Let’s use data saved in DiffBind.RData
objects. From this object we can easily extract peaks called for all our libraries as well as consensus peakset. In principle, we could also use ChIPseeker
on raw .BED
files.
# Let's start fresh removing all objects from R environment
rm(list = ls())
# loading diffBind.RData
load("diffBind.RData")
# Do you remember what objects we have saved in the diffBind.RData
ls()
# res.cnt3 object was the final one containing consensus peaks and differential binding results
# viewing all samples
dba.show(res.cnt3)
# this should show you our 8 libraries
> dba.show(res.cnt3)
ID Tissue Factor Replicate Caller Intervals Reads FRiP
1 REST_chip1 HeLa REST 1 counts 5343 1637778 0.09
2 REST_chip2 HeLa REST 2 counts 5343 1991560 0.06
3 REST_chip3 neural REST 1 counts 5343 3197782 0.04
4 REST_chip4 neural REST 2 counts 5343 4924672 0.05
5 REST_chip5 HepG2 REST 1 counts 5343 2988915 0.03
6 REST_chip6 HepG2 REST 2 counts 5343 4812034 0.04
7 REST_chip7 sknsh REST 1 counts 5343 2714033 0.07
8 REST_chip8 sknsh REST 2 counts 5343 4180463 0.04
Please note the number of intervals (i.e. peaks) is 5343. This is different from the original consensus peakset which had 6389 peaks. This original data is present in object cnt.res2
. This is because 1046 peaks fall in the internal blacklisted regions. At the same time, the object which holds the results res.cnt3
contains information which peaks are detected in which sample, and this matrix is still in the original peakset format (i.e. has 6389 rows).

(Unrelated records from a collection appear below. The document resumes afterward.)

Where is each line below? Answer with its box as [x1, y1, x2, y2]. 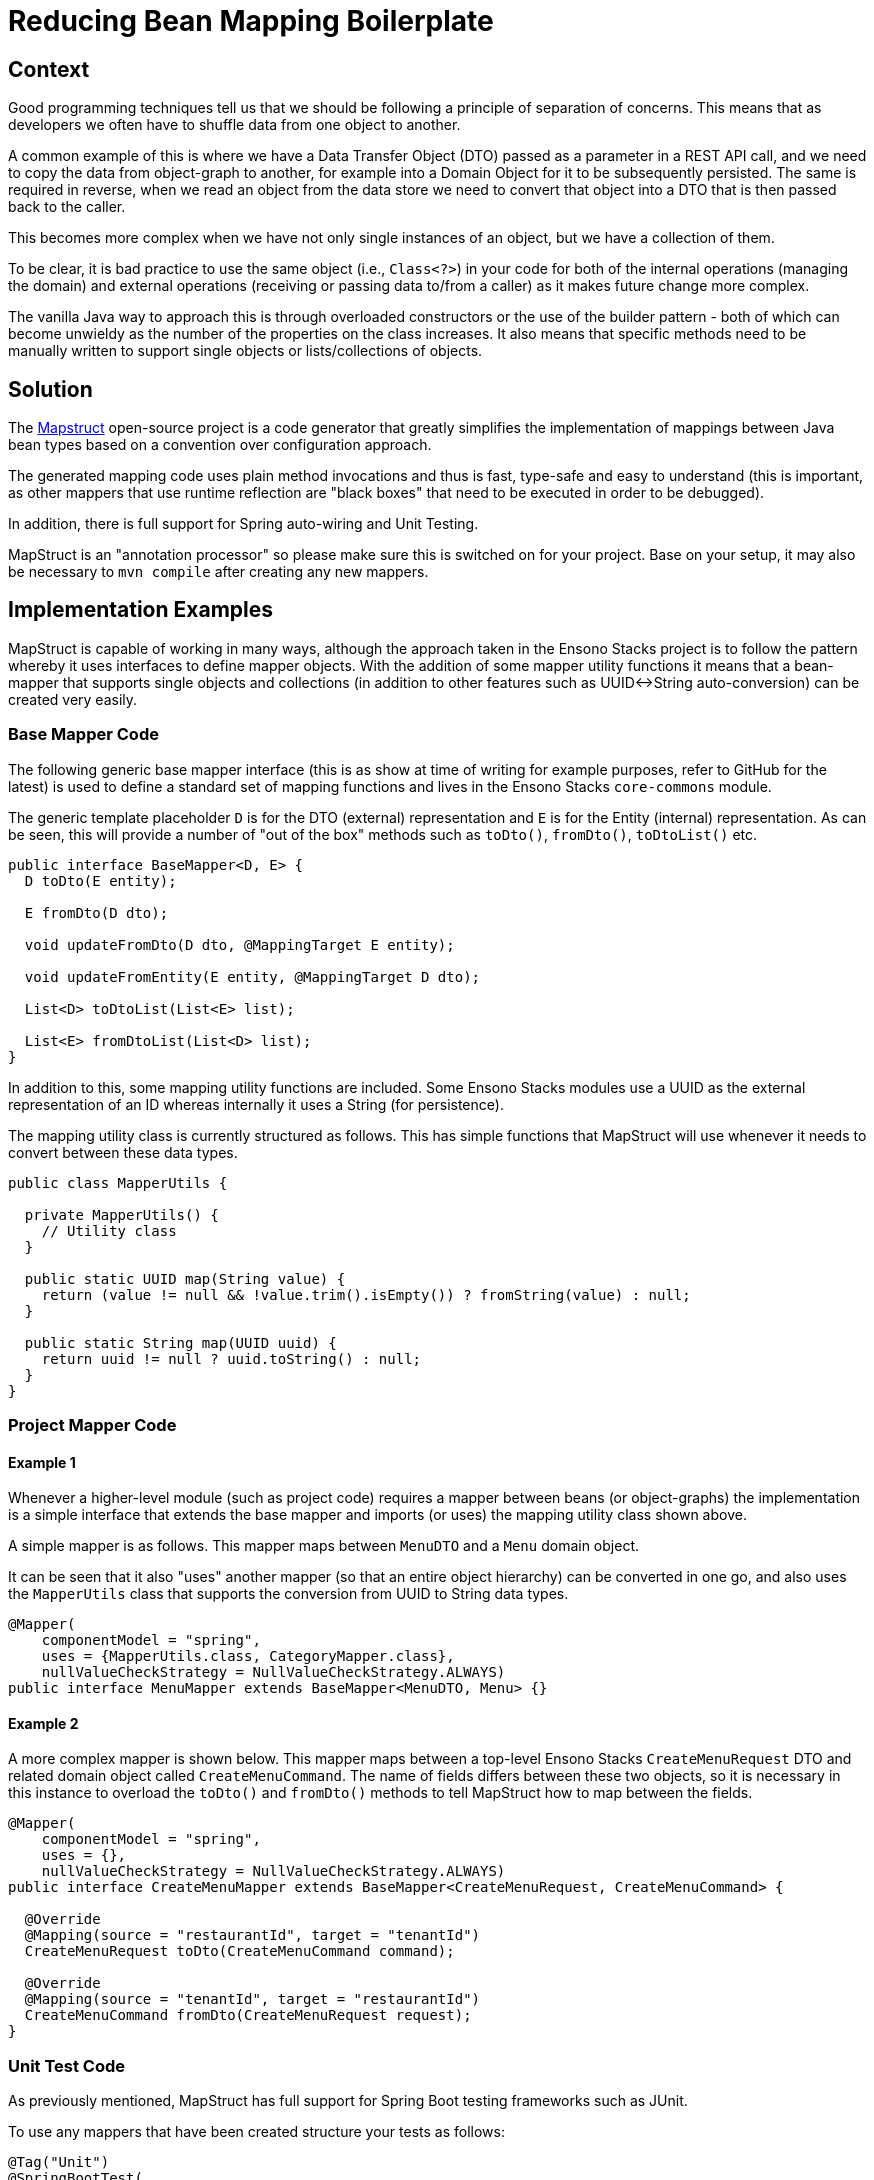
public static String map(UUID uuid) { [24, 1334, 337, 1351]
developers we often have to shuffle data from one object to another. [8, 116, 461, 134]
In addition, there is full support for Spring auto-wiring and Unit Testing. [8, 515, 479, 533]
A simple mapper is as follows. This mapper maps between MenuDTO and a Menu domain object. [8, 1537, 639, 1555]
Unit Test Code [8, 2055, 126, 2076]
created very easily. [8, 690, 138, 708]
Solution [8, 376, 93, 402]
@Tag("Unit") [8, 2154, 110, 2171]
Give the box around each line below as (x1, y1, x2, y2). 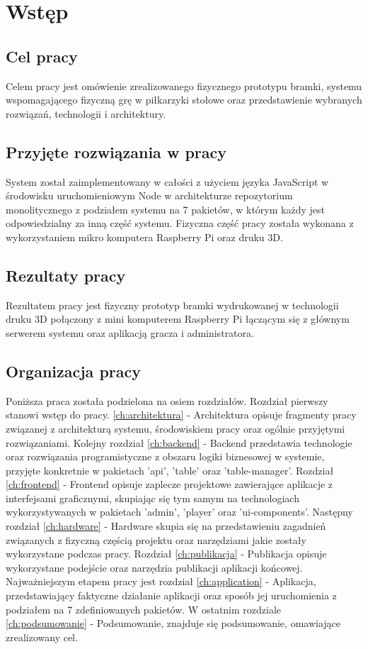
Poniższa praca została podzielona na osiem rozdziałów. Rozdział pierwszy (6, 393, 328, 408)
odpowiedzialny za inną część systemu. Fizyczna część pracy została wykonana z (6, 216, 354, 231)
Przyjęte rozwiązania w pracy (6, 140, 226, 162)
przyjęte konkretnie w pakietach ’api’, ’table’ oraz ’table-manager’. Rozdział (6, 462, 334, 477)
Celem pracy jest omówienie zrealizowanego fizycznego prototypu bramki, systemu (6, 78, 362, 93)
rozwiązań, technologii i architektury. (6, 106, 166, 121)
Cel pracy (6, 45, 78, 67)
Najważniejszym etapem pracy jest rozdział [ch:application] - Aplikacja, (6, 574, 316, 589)
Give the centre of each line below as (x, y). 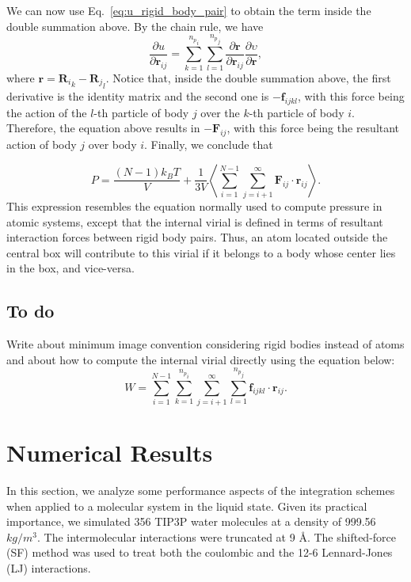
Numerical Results (110, 453)
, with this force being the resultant (313, 128)
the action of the (47, 112)
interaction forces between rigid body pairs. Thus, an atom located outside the (197, 237)
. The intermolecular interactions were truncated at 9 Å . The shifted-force (217, 536)
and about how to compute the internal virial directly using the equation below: (201, 359)
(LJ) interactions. (49, 567)
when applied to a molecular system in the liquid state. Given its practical (187, 506)

Information on the consensus peakset in res.cnt3
:
> head(res.cnt3$called, n=3)
REST_chip1 REST_chip2 REST_chip3 REST_chip4 REST_chip5 REST_chip6
[1,] 0 0 0 0 1 1
[2,] 0 0 0 0 1 1
[3,] 0 0 0 0 1 1
REST_chip7 REST_chip8
[1,] 0 1
[2,] 0 1
[3,] 1 1
> nrow(res.cnt3$called)
[1] 6389
We have to do some data wrangling on this matirx to extract the rows of interest to us, i.e. rows corresponding to peaks which were NOT blacklisted. The code to do this is presented below. You may copy - paste it and you’ll arrive at the correct object to continue working. If you would like to understand what’s happening, you can inspect the objects created in each step using commands head
, nrow
etc.
#all peaks including blacklisted, this corresponds to our object of interest res.cnt3$called
peaks.all=res.cnt2$peaks[[1]]
#peaks in blacklists
peaks.blck=as.data.frame(res.cnt3$peaks.blacklisted[1])
#clean up colnames
library(janitor)
peaks.all=peaks.all %>% clean_names()
#merge between the two objects
library(dplyr)
peaks.all.blck=left_join(peaks.all,peaks.blck, by=c("start", "chr"="seqnames" ))

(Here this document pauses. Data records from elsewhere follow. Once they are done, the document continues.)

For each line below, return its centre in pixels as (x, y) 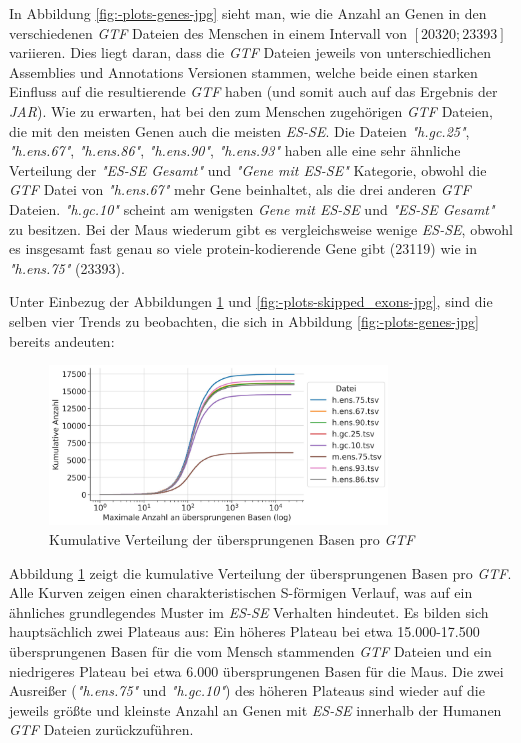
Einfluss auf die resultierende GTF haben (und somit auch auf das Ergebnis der (253, 91)
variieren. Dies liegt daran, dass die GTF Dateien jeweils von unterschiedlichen (250, 52)
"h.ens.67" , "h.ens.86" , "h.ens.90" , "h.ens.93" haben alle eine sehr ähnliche (235, 150)
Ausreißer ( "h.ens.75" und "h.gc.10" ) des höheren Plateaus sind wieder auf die (247, 690)
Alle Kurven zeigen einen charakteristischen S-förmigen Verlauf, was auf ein (241, 592)
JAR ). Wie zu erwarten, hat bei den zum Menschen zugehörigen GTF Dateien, (251, 110)
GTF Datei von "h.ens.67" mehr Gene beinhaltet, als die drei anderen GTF (240, 189)
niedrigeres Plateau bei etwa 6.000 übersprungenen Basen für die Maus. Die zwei (256, 670)
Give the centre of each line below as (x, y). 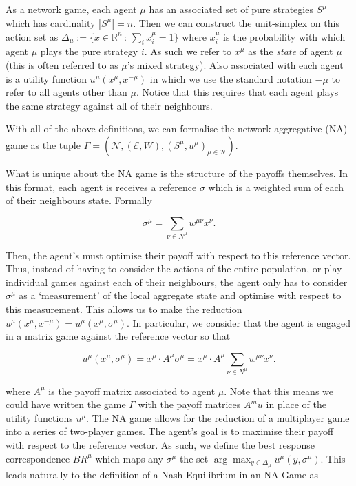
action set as (32, 36)
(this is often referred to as (62, 64)
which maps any (129, 458)
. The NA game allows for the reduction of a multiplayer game (218, 417)
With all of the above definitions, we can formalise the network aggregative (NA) (177, 129)
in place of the (296, 404)
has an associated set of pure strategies (231, 9)
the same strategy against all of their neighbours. (109, 105)
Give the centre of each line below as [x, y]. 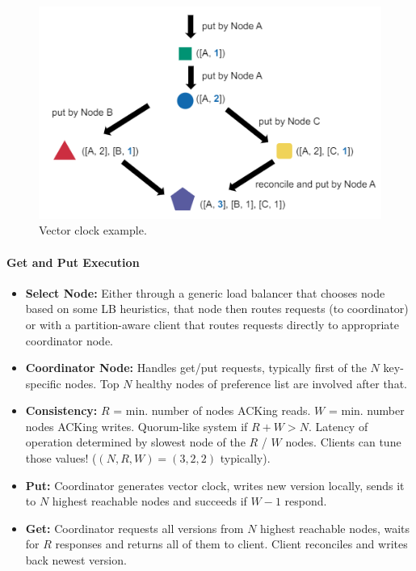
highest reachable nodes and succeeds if [149, 501]
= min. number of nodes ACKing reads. [212, 410]
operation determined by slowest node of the [135, 442]
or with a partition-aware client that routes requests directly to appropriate [212, 324]
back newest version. [76, 560]
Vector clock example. [93, 230]
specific [43, 383]
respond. [306, 501]

#indices of peaks NOT in blacklists > to keep in the data
peaks.all.no_blck.ind=is.na(peaks.all.blck$group)
#examine if the numbers add up
table(peaks.all.no_blck.ind)
## peaks.all.no_blck.ind
## FALSE TRUE
## 1046 5343
#subset res.cnt3$called
called.peaks=res.cnt3$called[peaks.all.no_blck.ind,]
nrow(called.peaks)
## [1] 5343
To plot peaks over genomic locations we need to extract from res.cnt3
peaks of interest, e.g. consensus peaks or present in a single replicate etc. Here, we will focus on peaks present in HeLa replicates.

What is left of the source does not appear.